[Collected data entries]
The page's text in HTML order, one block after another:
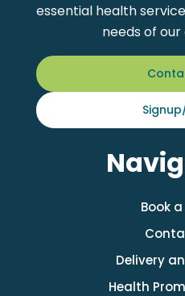
essential health
needs of
Book
Delivery
Health
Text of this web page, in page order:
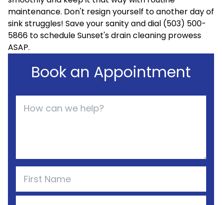
maintenance. Don't resign yourself to another day of
sink struggles! Save your sanity and dial (503) 500-
5866 to schedule Sunset's drain cleaning prowess
ASAP.
Book an Appointment
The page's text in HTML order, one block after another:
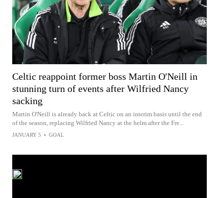
Celtic reappoint former boss Martin O'Neill in
stunning turn of events after Wilfried Nancy
sacking
Martin O'Neill is already back at Celtic on an interim basis until the end
of the season, replacing Wilfried Nancy at the helm after the Fre...
JANUARY 5 • GOAL
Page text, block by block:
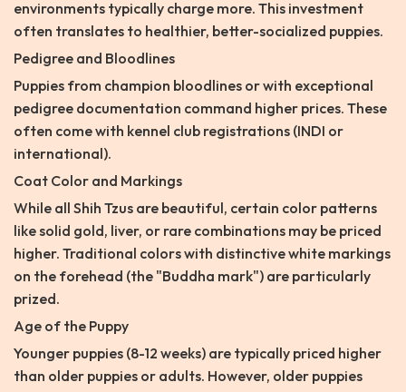
environments typically charge more. This investment
often translates to healthier, better-socialized puppies.
Pedigree and Bloodlines
Puppies from champion bloodlines or with exceptional
pedigree documentation command higher prices. These
often come with kennel club registrations (INDI or
international).
Coat Color and Markings
While all Shih Tzus are beautiful, certain color patterns
like solid gold, liver, or rare combinations may be priced
higher. Traditional colors with distinctive white markings
on the forehead (the "Buddha mark") are particularly
prized.
Age of the Puppy
Younger puppies (8-12 weeks) are typically priced higher
than older puppies or adults. However, older puppies
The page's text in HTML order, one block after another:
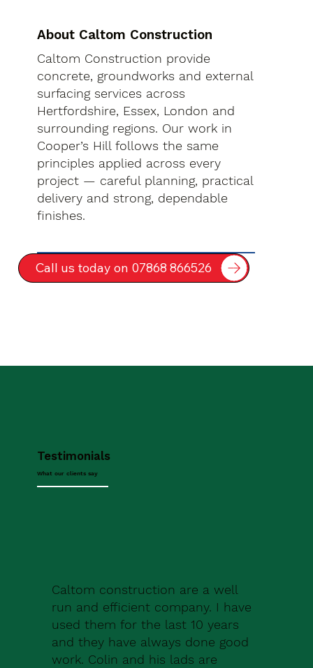
About Caltom Construction
Caltom Construction provide
concrete, groundworks and external
surfacing services across
Hertfordshire, Essex, London and
surrounding regions. Our work in
Cooper’s Hill follows the same
principles applied across every
project — careful planning, practical
delivery and strong, dependable
finishes.
Call us today on 07868 866526
Testimonials
What our clients say
Caltom construction are a well
run and efficient company. I have
used them for the last 10 years
and they have always done good
work. Colin and his lads are
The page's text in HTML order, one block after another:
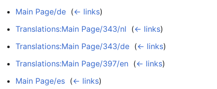
Main Page/de (← links)
Translations:Main Page/343/nl (← links)
Translations:Main Page/343/de (← links)
Translations:Main Page/397/en (← links)
Main Page/es (← links)
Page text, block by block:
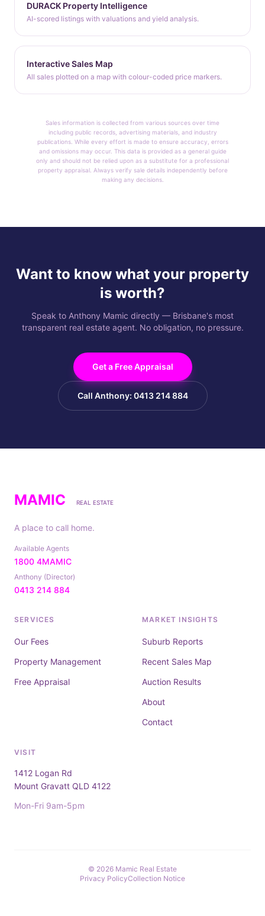
DURACK Property Intelligence
AI-scored listings with valuations and yield analysis.
Interactive Sales Map
All sales plotted on a map with colour-coded price markers.
Sales information is collected from various sources over time
including public records, advertising materials, and industry
publications. While every effort is made to ensure accuracy, errors
and omissions may occur. This data is provided as a general guide
only and should not be relied upon as a substitute for a professional
property appraisal. Always verify sale details independently before
making any decisions.
Want to know what your property
is worth?
Speak to Anthony Mamic directly — Brisbane's most
transparent real estate agent. No obligation, no pressure.
Get a Free Appraisal
Call Anthony: 0413 214 884
MAMIC REAL ESTATE
A place to call home.
Available Agents
1800 4MAMIC
Anthony (Director)
0413 214 884
SERVICES
Our Fees
Property Management
Free Appraisal
MARKET INSIGHTS
Suburb Reports
Recent Sales Map
Auction Results
About
Contact
VISIT
1412 Logan Rd
Mount Gravatt QLD 4122
Mon-Fri 9am-5pm
© 2026 Mamic Real Estate
Privacy PolicyCollection Notice
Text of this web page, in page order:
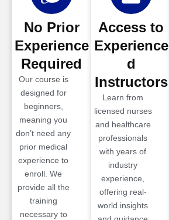
No Prior
Experience
Required
Our course is
designed for
beginners,
meaning you
don’t need any
prior medical
experience to
enroll. We
provide all the
training
necessary to
Access to
Experience
d
Instructors
Learn from
licensed nurses
and healthcare
professionals
with years of
industry
experience,
offering real-
world insights
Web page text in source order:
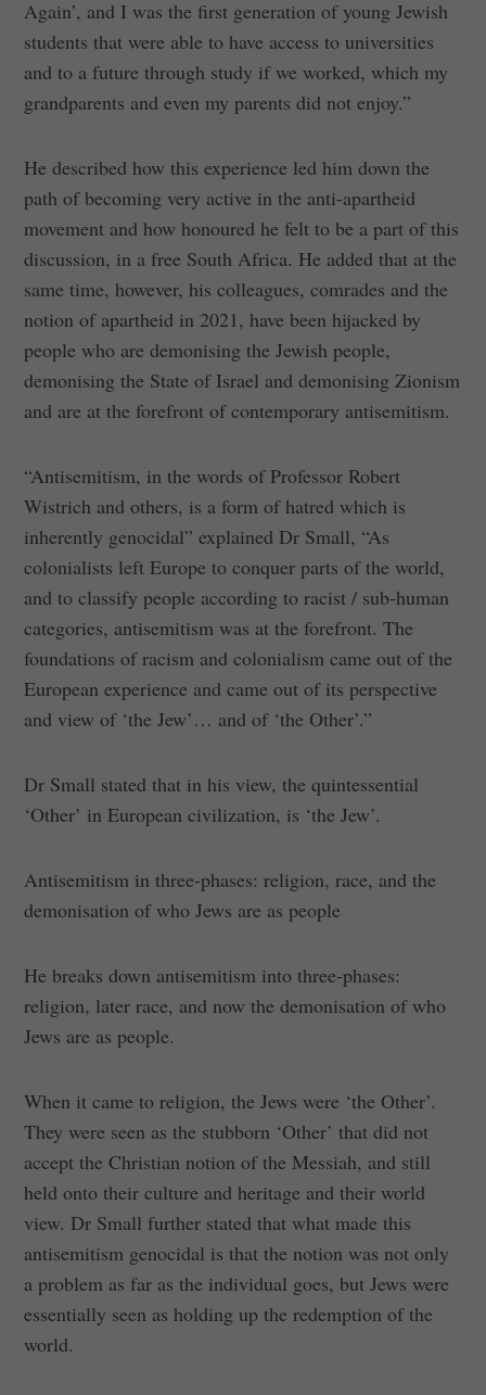
Again’, and I was the first generation of young Jewish
students that were able to have access to universities
and to a future through study if we worked, which my
grandparents and even my parents did not enjoy.”
He described how this experience led him down the
path of becoming very active in the anti-apartheid
movement and how honoured he felt to be a part of this
discussion, in a free South Africa. He added that at the
same time, however, his colleagues, comrades and the
notion of apartheid in 2021, have been hijacked by
people who are demonising the Jewish people,
demonising the State of Israel and demonising Zionism
and are at the forefront of contemporary antisemitism.
“Antisemitism, in the words of Professor Robert
Wistrich and others, is a form of hatred which is
inherently genocidal” explained Dr Small, “As
colonialists left Europe to conquer parts of the world,
and to classify people according to racist / sub-human
categories, antisemitism was at the forefront. The
foundations of racism and colonialism came out of the
European experience and came out of its perspective
and view of ‘the Jew’… and of ‘the Other’.”
Dr Small stated that in his view, the quintessential
‘Other’ in European civilization, is ‘the Jew’.
Antisemitism in three-phases: religion, race, and the
demonisation of who Jews are as people
He breaks down antisemitism into three-phases:
religion, later race, and now the demonisation of who
Jews are as people.
When it came to religion, the Jews were ‘the Other’.
They were seen as the stubborn ‘Other’ that did not
accept the Christian notion of the Messiah, and still
held onto their culture and heritage and their world
view. Dr Small further stated that what made this
antisemitism genocidal is that the notion was not only
a problem as far as the individual goes, but Jews were
essentially seen as holding up the redemption of the
world.
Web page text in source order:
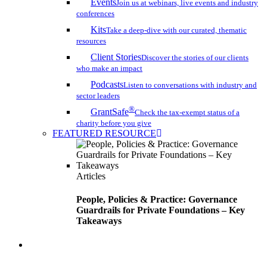
EventsJoin us at webinars, live events and industry
conferences
KitsTake a deep-dive with our curated, thematic
resources
Client StoriesDiscover the stories of our clients
who make an impact
PodcastsListen to conversations with industry and
sector leaders
GrantSafe®Check the tax-exempt status of a
charity before you give
FEATURED RESOURCE
Articles
People, Policies & Practice: Governance
Guardrails for Private Foundations – Key
Takeaways
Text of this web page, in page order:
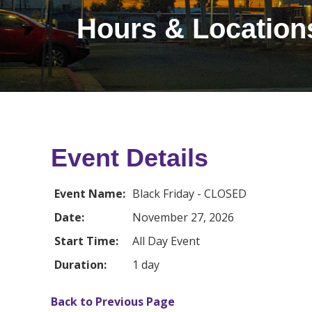
Hours &
Event Details
Event Name: Black Friday - CLOSED
Date:
November 27, 2026
Start Time:
All Day Event
Duration:
1 day
Back to Previous Page
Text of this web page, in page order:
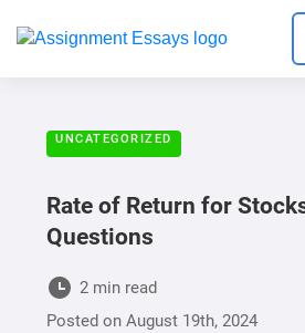
UNCATEGORIZED
Rate of Return for
Questions
2 min read
Posted onAugust 19th, 2024
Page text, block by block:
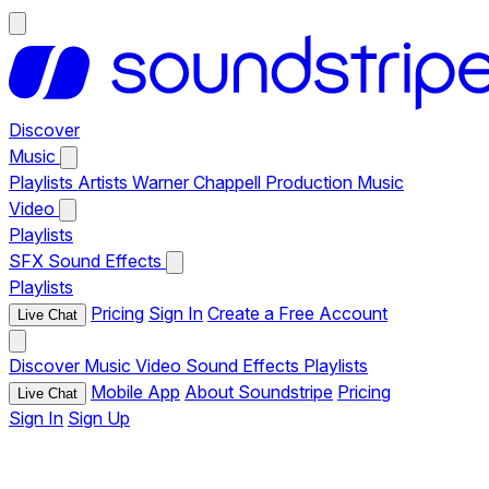
Discover
Music
Playlists Artists Warner Chappell Production Music
Video
Playlists
SFX Sound Effects
Playlists
Live Chat Pricing Sign In Create a Free Account
Discover Music Video Sound Effects Playlists
Live Chat Mobile App About Soundstripe Pricing
Sign In Sign Up
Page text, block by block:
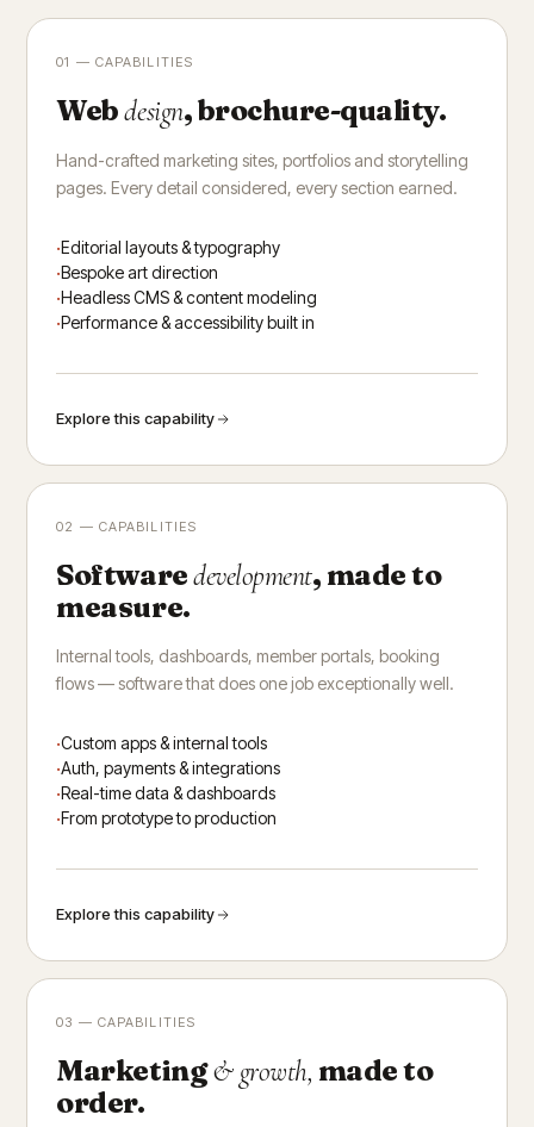
01 — CAPABILITIES
Webdesign, brochure-quality.
Hand-crafted marketing sites, portfolios and storytelling
pages. Every detail considered, every section earned.
Editorial layouts & typography
Bespoke art direction
Headless CMS & content modeling
Performance & accessibility built in
Explore this capability
02 — CAPABILITIES
Softwaredevelopment, made to
measure.
Internal tools, dashboards, member portals, booking
flows — software that does one job exceptionally well.
Custom apps & internal tools
Auth, payments & integrations
Real-time data & dashboards
From prototype to production
Explore this capability
03 — CAPABILITIES
Marketing& growth, made to
order.
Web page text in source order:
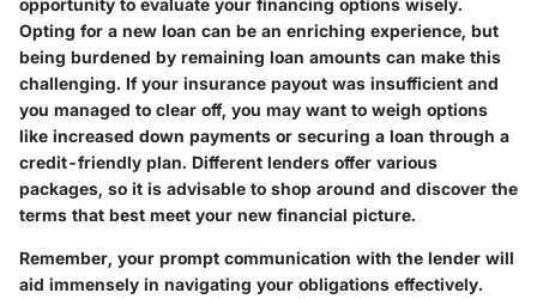
opportunity to evaluate your financing options wisely.
Opting for a new loan can be an enriching experience, but
being burdened by remaining loan amounts can make this
challenging. If your insurance payout was insufficient and
you managed to clear off, you may want to weigh options
like increased down payments or securing a loan through a
credit-friendly plan. Different lenders offer various
packages, so it is advisable to shop around and discover the
terms that best meet your new financial picture.
Remember, your prompt communication with the lender will
aid immensely in navigating your obligations effectively.

## Problem:
Please output all of the entries above exactly, but without any picture.

## The completed task:
The page's text in HTML order, one block after another:
essential health
needs of
Book
Delivery
Health
Text of this web page, in page order:
maintenance. Don't resign yourself to another day of
sink struggles! Save your sanity and dial (503) 500-
5866 to schedule Sunset's drain cleaning prowess
ASAP.
Book an Appointment
The page's text in HTML order, one block after another:
Celtic reappoint former boss Martin O'Neill in
stunning turn of events after Wilfried Nancy
sacking
Martin O'Neill is already back at Celtic on an interim basis until the end
of the season, replacing Wilfried Nancy at the helm after the Fre...
JANUARY 5 • GOAL
Page text, block by block:
environments typically charge more. This investment
often translates to healthier, better-socialized puppies.
Pedigree and Bloodlines
Puppies from champion bloodlines or with exceptional
pedigree documentation command higher prices. These
often come with kennel club registrations (INDI or
international).
Coat Color and Markings
While all Shih Tzus are beautiful, certain color patterns
like solid gold, liver, or rare combinations may be priced
higher. Traditional colors with distinctive white markings
on the forehead (the "Buddha mark") are particularly
prized.
Age of the Puppy
Younger puppies (8-12 weeks) are typically priced higher
than older puppies or adults. However, older puppies
The page's text in HTML order, one block after another:
About Caltom Construction
Caltom Construction provide
concrete, groundworks and external
surfacing services across
Hertfordshire, Essex, London and
surrounding regions. Our work in
Cooper’s Hill follows the same
principles applied across every
project — careful planning, practical
delivery and strong, dependable
finishes.
Call us today on 07868 866526
Testimonials
What our clients say
Caltom construction are a well
run and efficient company. I have
used them for the last 10 years
and they have always done good
work. Colin and his lads are
The page's text in HTML order, one block after another:
Main Page/de (← links)
Translations:Main Page/343/nl (← links)
Translations:Main Page/343/de (← links)
Translations:Main Page/397/en (← links)
Main Page/es (← links)
Page text, block by block:
DURACK Property Intelligence
AI-scored listings with valuations and yield analysis.
Interactive Sales Map
All sales plotted on a map with colour-coded price markers.
Sales information is collected from various sources over time
including public records, advertising materials, and industry
publications. While every effort is made to ensure accuracy, errors
and omissions may occur. This data is provided as a general guide
only and should not be relied upon as a substitute for a professional
property appraisal. Always verify sale details independently before
making any decisions.
Want to know what your property
is worth?
Speak to Anthony Mamic directly — Brisbane's most
transparent real estate agent. No obligation, no pressure.
Get a Free Appraisal
Call Anthony: 0413 214 884
MAMIC REAL ESTATE
A place to call home.
Available Agents
1800 4MAMIC
Anthony (Director)
0413 214 884
SERVICES
Our Fees
Property Management
Free Appraisal
MARKET INSIGHTS
Suburb Reports
Recent Sales Map
Auction Results
About
Contact
VISIT
1412 Logan Rd
Mount Gravatt QLD 4122
Mon-Fri 9am-5pm
© 2026 Mamic Real Estate
Privacy PolicyCollection Notice
Text of this web page, in page order:
No Prior
Experience
Required
Our course is
designed for
beginners,
meaning you
don’t need any
prior medical
experience to
enroll. We
provide all the
training
necessary to
Access to
Experience
d
Instructors
Learn from
licensed nurses
and healthcare
professionals
with years of
industry
experience,
offering real-
world insights
Web page text in source order:
Again’, and I was the first generation of young Jewish
students that were able to have access to universities
and to a future through study if we worked, which my
grandparents and even my parents did not enjoy.”
He described how this experience led him down the
path of becoming very active in the anti-apartheid
movement and how honoured he felt to be a part of this
discussion, in a free South Africa. He added that at the
same time, however, his colleagues, comrades and the
notion of apartheid in 2021, have been hijacked by
people who are demonising the Jewish people,
demonising the State of Israel and demonising Zionism
and are at the forefront of contemporary antisemitism.
“Antisemitism, in the words of Professor Robert
Wistrich and others, is a form of hatred which is
inherently genocidal” explained Dr Small, “As
colonialists left Europe to conquer parts of the world,
and to classify people according to racist / sub-human
categories, antisemitism was at the forefront. The
foundations of racism and colonialism came out of the
European experience and came out of its perspective
and view of ‘the Jew’… and of ‘the Other’.”
Dr Small stated that in his view, the quintessential
‘Other’ in European civilization, is ‘the Jew’.
Antisemitism in three-phases: religion, race, and the
demonisation of who Jews are as people
He breaks down antisemitism into three-phases:
religion, later race, and now the demonisation of who
Jews are as people.
When it came to religion, the Jews were ‘the Other’.
They were seen as the stubborn ‘Other’ that did not
accept the Christian notion of the Messiah, and still
held onto their culture and heritage and their world
view. Dr Small further stated that what made this
antisemitism genocidal is that the notion was not only
a problem as far as the individual goes, but Jews were
essentially seen as holding up the redemption of the
world.
Web page text in source order:
EventsJoin us at webinars, live events and industry
conferences
KitsTake a deep-dive with our curated, thematic
resources
Client StoriesDiscover the stories of our clients
who make an impact
PodcastsListen to conversations with industry and
sector leaders
GrantSafe®Check the tax-exempt status of a
charity before you give
FEATURED RESOURCE
Articles
People, Policies & Practice: Governance
Guardrails for Private Foundations – Key
Takeaways
Text of this web page, in page order:
Hours &
Event Details
Event Name: Black Friday - CLOSED
Date:
November 27, 2026
Start Time:
All Day Event
Duration:
1 day
Back to Previous Page
Text of this web page, in page order:
UNCATEGORIZED
Rate of Return for
Questions
2 min read
Posted onAugust 19th, 2024
Page text, block by block:
Discover
Music
Playlists Artists Warner Chappell Production Music
Video
Playlists
SFX Sound Effects
Playlists
Live Chat Pricing Sign In Create a Free Account
Discover Music Video Sound Effects Playlists
Live Chat Mobile App About Soundstripe Pricing
Sign In Sign Up
Page text, block by block:
01 — CAPABILITIES
Webdesign, brochure-quality.
Hand-crafted marketing sites, portfolios and storytelling
pages. Every detail considered, every section earned.
Editorial layouts & typography
Bespoke art direction
Headless CMS & content modeling
Performance & accessibility built in
Explore this capability
02 — CAPABILITIES
Softwaredevelopment, made to
measure.
Internal tools, dashboards, member portals, booking
flows — software that does one job exceptionally well.
Custom apps & internal tools
Auth, payments & integrations
Real-time data & dashboards
From prototype to production
Explore this capability
03 — CAPABILITIES
Marketing& growth, made to
order.
Web page text in source order:
opportunity to evaluate your financing options wisely.
Opting for a new loan can be an enriching experience, but
being burdened by remaining loan amounts can make this
challenging. If your insurance payout was insufficient and
you managed to clear off, you may want to weigh options
like increased down payments or securing a loan through a
credit-friendly plan. Different lenders offer various
packages, so it is advisable to shop around and discover the
terms that best meet your new financial picture.
Remember, your prompt communication with the lender will
aid immensely in navigating your obligations effectively.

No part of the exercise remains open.